System Design Fundamentals
Latency, throughput, availability, durability, and the CAP theorem — the vocabulary you'll use forever.
What system design actually is
When you build a small app, every component runs on one machine: web server, database, files, cache. As traffic grows, no single machine is big enough — you must split the work across many machines. System design is the discipline of deciding HOW to split it: which pieces talk to which, where data lives, what happens when a piece fails.
System design interviews don't have a single right answer. They test how you reason about tradeoffs: latency vs cost, consistency vs availability, simplicity vs scale. The vocabulary on this page is the vocabulary you'll use to discuss those tradeoffs.

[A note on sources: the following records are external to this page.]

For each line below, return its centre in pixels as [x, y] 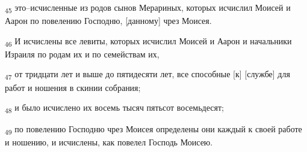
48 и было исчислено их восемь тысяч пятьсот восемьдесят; [114, 108]
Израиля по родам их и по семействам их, [82, 54]
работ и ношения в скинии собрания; [73, 87]
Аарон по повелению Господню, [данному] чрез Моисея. [108, 21]
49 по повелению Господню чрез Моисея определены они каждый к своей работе [153, 130]
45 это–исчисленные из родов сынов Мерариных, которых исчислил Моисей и [148, 8]
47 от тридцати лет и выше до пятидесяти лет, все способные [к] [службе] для [147, 75]
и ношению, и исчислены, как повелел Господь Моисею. [109, 142]
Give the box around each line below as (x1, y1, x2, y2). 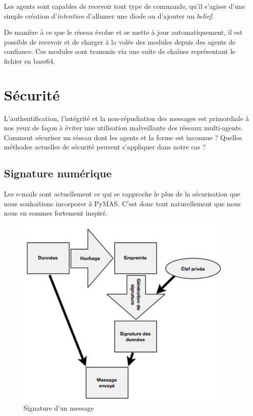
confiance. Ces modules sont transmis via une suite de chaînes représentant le (4, 46, 235, 56)
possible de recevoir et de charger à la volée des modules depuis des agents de (4, 36, 236, 47)
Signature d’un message (23, 402, 94, 413)
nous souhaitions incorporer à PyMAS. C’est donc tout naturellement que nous (4, 198, 241, 208)
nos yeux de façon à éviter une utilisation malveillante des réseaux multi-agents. (4, 122, 243, 133)
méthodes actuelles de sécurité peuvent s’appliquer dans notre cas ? (4, 142, 206, 152)
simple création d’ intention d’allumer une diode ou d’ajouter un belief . (4, 10, 214, 21)
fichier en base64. (4, 55, 55, 66)
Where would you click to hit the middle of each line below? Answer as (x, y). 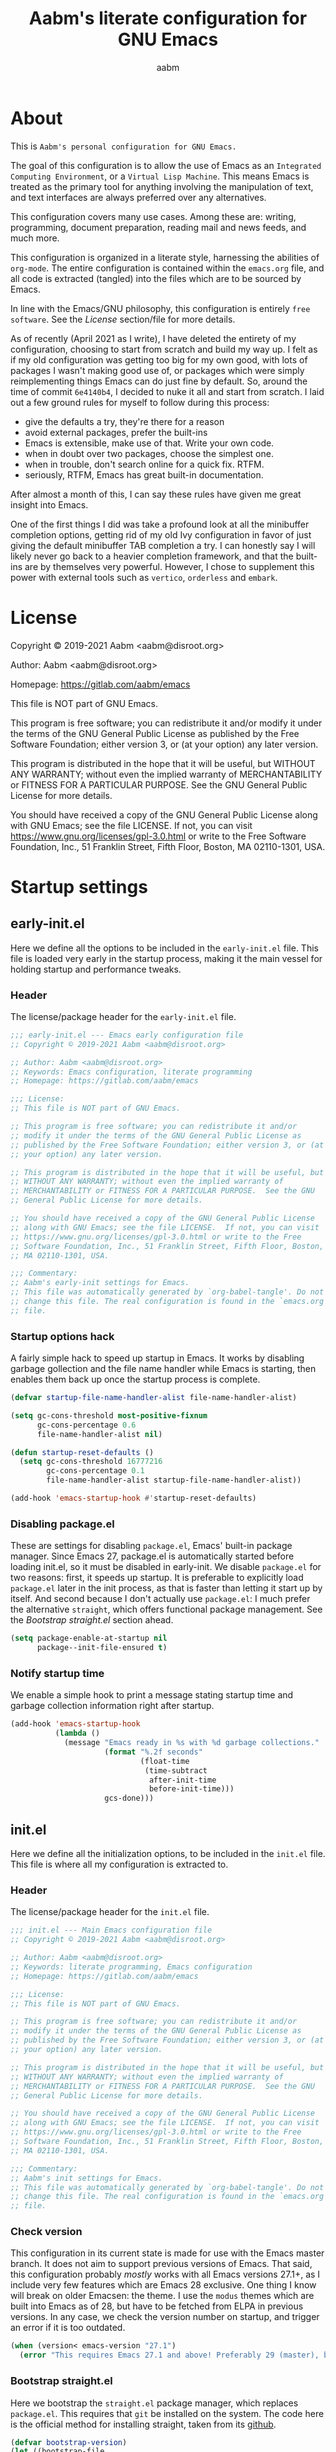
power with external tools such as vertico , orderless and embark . (144, 577)
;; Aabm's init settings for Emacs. (86, 2178)
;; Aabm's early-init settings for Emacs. (100, 1283)
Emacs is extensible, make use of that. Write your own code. (149, 443)
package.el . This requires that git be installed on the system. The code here (167, 2413)
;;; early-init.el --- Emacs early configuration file (127, 1035)
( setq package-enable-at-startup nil (89, 1638)
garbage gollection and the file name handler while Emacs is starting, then (163, 1369)

The four numbers that matter
- LATENCY — how long a single request takes to complete. Quoted as percentiles: p50 (median), p95, p99. The p99 is what your slowest 1% of users experience — and on a busy site, that's millions of users.
- THROUGHPUT — how many requests per second the system can handle. Often called QPS (queries per second) or RPS.
- AVAILABILITY — fraction of time the system is up. \"Three nines\" (99.9%) ≈ 8.76 hours of downtime per year. \"Five nines\" (99.999%) ≈ 5 minutes per year.
- DURABILITY — probability your stored data survives. Should always be much higher than availability — you can tolerate downtime, you can never tolerate losing data.
Latency numbers every engineer should know
- L1 cache reference: ~0.5 ns
- Main memory reference: ~100 ns
- Read 1 MB sequentially from memory: ~100 µs
- SSD random read: ~150 µs
- Round trip in the same data center: ~500 µs
- Disk seek: ~10 ms
- Round trip across continents: ~150 ms
Memorize these. The order-of-magnitude differences explain almost every system design choice — caching, locality, batching.
The CAP theorem
When a network partition splits your system in two, each side has to choose: serve requests with stale data (Available), or refuse requests until the partition heals (Consistent). You don't get both at the same time. That's CAP: Consistency + Availability + Partition tolerance — pick at most two, and since partitions WILL happen, you really pick C or A.
- CP systems — refuse to serve when uncertain. Banks, distributed databases like ZooKeeper.
- AP systems — serve, accept temporary inconsistency. Social media feeds, DNS, shopping carts.
PACELC — the more honest version
CAP only describes behavior during partitions. PACELC adds: even when there's no partition, you trade Latency for Consistency. Strong consistency means waiting for replicas to agree before responding. Eventual consistency means responding immediately and synchronizing in the background.
Consistency models, from strong to weak
- Linearizable — every operation appears to happen at a single instant; reads see the latest write. Most expensive.
- Sequential — every node sees operations in the same order, but not necessarily real time.
- Causal — operations causally related are seen in the same order; unrelated ones can disagree.
- Eventual — reads may be stale, but eventually all replicas converge if writes stop.
Estimation (back-of-the-envelope math)
Real interviewers want you to estimate, in your head, things like: \"If we have 100M daily active users posting 1 photo each, how much storage per year?\". Practice rounding to powers of ten, knowing seconds per day (86,400 ≈ 10⁵), and being explicit about assumptions.